> What this task involves: When you reach the line containing "Core Documentation /" in the data below, begin returning lines exactly as written, and stop once the line containing "optional source : object [31, 497, 123, 507]" has been returned.

> Collection entries:
----

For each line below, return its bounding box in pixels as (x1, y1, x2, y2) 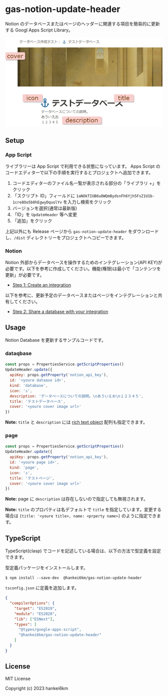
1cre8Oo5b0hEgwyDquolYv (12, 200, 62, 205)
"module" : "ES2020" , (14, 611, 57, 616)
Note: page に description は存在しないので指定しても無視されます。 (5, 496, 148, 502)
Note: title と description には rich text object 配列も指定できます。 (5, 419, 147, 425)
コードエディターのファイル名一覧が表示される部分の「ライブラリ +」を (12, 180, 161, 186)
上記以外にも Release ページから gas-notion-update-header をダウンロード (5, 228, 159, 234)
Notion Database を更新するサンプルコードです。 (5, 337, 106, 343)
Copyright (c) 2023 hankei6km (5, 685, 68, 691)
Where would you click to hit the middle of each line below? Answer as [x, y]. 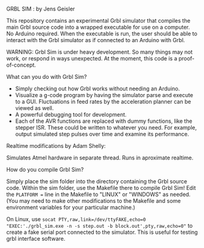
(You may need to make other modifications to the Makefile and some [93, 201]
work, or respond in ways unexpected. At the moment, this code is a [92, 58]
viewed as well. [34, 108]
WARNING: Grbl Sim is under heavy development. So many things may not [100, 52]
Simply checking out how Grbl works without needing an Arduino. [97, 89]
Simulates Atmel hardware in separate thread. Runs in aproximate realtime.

----

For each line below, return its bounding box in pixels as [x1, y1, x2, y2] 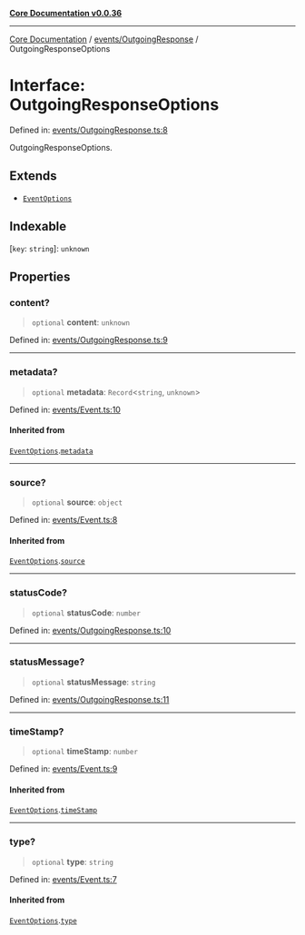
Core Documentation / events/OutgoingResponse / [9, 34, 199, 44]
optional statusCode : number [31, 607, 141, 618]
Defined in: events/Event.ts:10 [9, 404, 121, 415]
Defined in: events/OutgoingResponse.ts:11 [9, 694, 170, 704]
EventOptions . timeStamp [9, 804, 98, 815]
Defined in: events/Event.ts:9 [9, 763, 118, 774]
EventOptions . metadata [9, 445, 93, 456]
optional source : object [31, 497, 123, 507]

----

> Expected output:
Core Documentation / events/OutgoingResponse / [9, 34, 199, 44]
optional statusCode : number [31, 607, 141, 618]
Defined in: events/Event.ts:10 [9, 404, 121, 415]
Defined in: events/OutgoingResponse.ts:11 [9, 694, 170, 704]
EventOptions . timeStamp [9, 804, 98, 815]
Defined in: events/Event.ts:9 [9, 763, 118, 774]
EventOptions . metadata [9, 445, 93, 456]
optional source : object [31, 497, 123, 507]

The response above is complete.